Table 9 Test results of dynamic programming algorithm when \(K=2\)

Test results of dynamic programming algorithm when \(K=3\) are shown in Table 10.

Table 10 Test results of dynamic programming algorithm when \(K=3\)

4.3 Test result analysis

The linear and dynamic programming algorithms can be compared through the Tables 7 and 10. The time complexity of the dynamic programming algorithm is \(O((k+1)^{n})\). By increasing k or n a bit, the algorithm presents a sharp increase. The dynamic programming algorithms cost much more time to get the optimal solution while the linear programming algorithms only need several milliseconds to get a near-optimal solution.

Figrue 4 illustrates the results of the linear programming algorithm. The results show that with the growth of N (Number of tasks), the cost of the algorithm increases. The performance of the linear programming algorithms is pretty good.

Figures 5 and 6 are drawn according to their mean task execution time obtained in the dynamic programming algorithm tests with four groups of testing data models.

When \(K=2\), the mean run time of algorithms increases sharply as N increases from 6 to 8 and then to 10 (Fig. 5).

Fig. 5
figure 5

Run time variation of algorithms when \(K=2\)

Similarly, the run time of algorithms also increases very quickly as N increases from 6 to 8 and then to 10 (Fig. 6).

Fig. 6
figure 6

Run time variation of algorithms when \(K=3\)

The effect of K on the time consumption of algorithms under same N is analyzed based on DP_LT_LP algorithm (Fig. 7).

Fig. 7
figure 7

Time consumption of DP_LT_LP algorithm under different K

An increase of N or K causes a significant increase in the time consumption of dynamic programming algorithms under all scenarios. Compared with linear programming algorithms, dynamic programming algorithms cost much more time in a scenario with relatively small N.
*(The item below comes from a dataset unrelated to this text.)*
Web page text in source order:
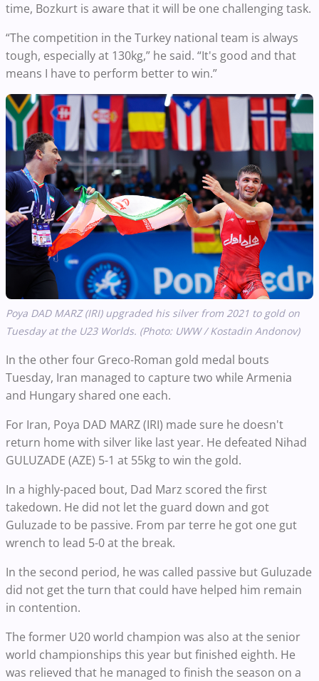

The different combinations of the experimental dataset also have different results. From Figs. 4, 5 and 6, we know that a task with lower task heterogeneity and processor heterogeneity has a better performance.

5 Conclusions

This paper analyzes the expandability of two periodic real-time task scheduling algorithms, namely dynamic programming algorithm and linear programming algorithm, with particular focus on their operating efficiency and stability. The findings reveal that the linear programming algorithm is superior to the dynamic programming algorithm in terms of expandability. With an increase in task scale and copy amount, the run time of the linear programming algorithm increases linearly, whereas that of the dynamic programming algorithm presents a sharp increase, which is related to the exponential change of state scale. In future work, we will run the experiments on real heterogeneous platforms.